We must therefore ask, what happened in American society in the 1960s that led to a permanent reduction in the birth rate? Many readers likely know the answer already: the Sexual Revolution, a widespread popularizing of godless academic theories that tore sex outside of its proper expression in marriage, denied its orientation toward childbearing, and claimed it was nothing more than a vehicle for the fulfillment of adult desires.
Alongside this revolution in thought came revolutions in technology (contraception pills) and law (Roe v. Wade and no-fault divorce). Before these developments (especially contraception), married couples did not really “choose” to have children; children were just natural results of their marital union. Thus, these revolutionary changes not only helped legitimize the Sexual Revolution practically, but they did so by directly reducing the number of children women would bear. Indeed, it would be surprising if such fundamental social changes did not affect U.S. birth rates.
Since 2007, the U.S. birth rate has only declined further. To the extent that families consider financial stability when deciding whether to have children, the Great Recession and its slow recovery, not to mention the COVID panic and the ensuing inflation, have surely played a role in depressing birth rates.

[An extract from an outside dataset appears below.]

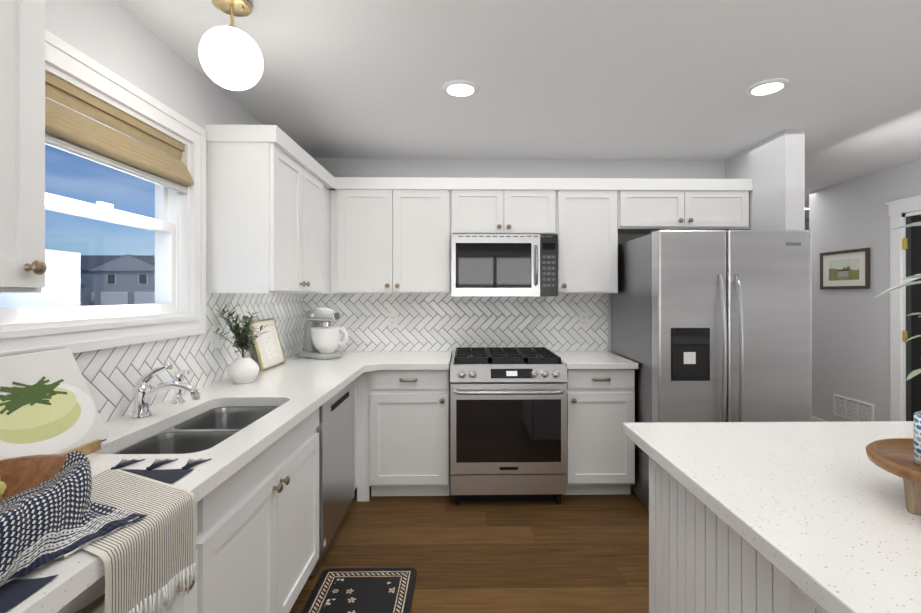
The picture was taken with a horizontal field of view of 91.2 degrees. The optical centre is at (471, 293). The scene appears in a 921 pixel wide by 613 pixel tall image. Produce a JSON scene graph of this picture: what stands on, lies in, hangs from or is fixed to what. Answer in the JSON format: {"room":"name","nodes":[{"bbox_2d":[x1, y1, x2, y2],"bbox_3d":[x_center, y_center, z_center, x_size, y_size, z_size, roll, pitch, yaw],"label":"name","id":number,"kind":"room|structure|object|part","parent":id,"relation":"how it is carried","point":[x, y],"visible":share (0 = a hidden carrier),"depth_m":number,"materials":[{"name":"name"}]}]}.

Additionally, American society continues to experience aftershocks of the Sexual Revolution. Transgender ideology entices young people, especially young women, into treatments that permanently sterilize them, without due consideration for their future fertility. Radical new waves of feminism encourage women to postpone families and prioritize careers. New reproductive technologies such as IVF promise extended fertility, although they may fail to fulfill those promises. The principles of the revolution have been fruitful and multiplied even if its principals refuse to do so.
The continued decline in birth rate leaves America in a perilous position. As American women have fewer babies, and do so later in life, the population grows gradually older. American welfare programs like Social Security and Medicare rely upon a healthy, young population to support the needs of frail and elderly Americans. But a point is coming soon when the tax base of the system will no longer be able to support the beneficiaries, forcing difficult decisions about curtailing these programs. Additionally, population decline leads to empty homes and neighborhoods, a blight that invites crime and other social ills to multiply.
Progressives have a solution to America’s stalling birth rate: open the borders and invite the world to come here. After all, they don’t much like Americans anyway. Conservatives (or, more precisely, “Natalists”) have a different solution: create better incentives for families to have children.
However, this prescription is hardly popular in an individualistic society obsessed with self-fulfillment. Raising children demands endless sacrifice. But it is good, both for one’s own maturity and for society as a whole. Such long-term good is what results when we follow God’s design to “be fruitful and multiply and fill the earth” (Genesis 1:28). At the end of the day, government policies do little to promote this principle. Those who believe it is true must first embody it one family at a time. With 65 years of a bad cultural example to counter, there is no time to lose.
Joshua Arnold is a senior writer at The Washington Stand.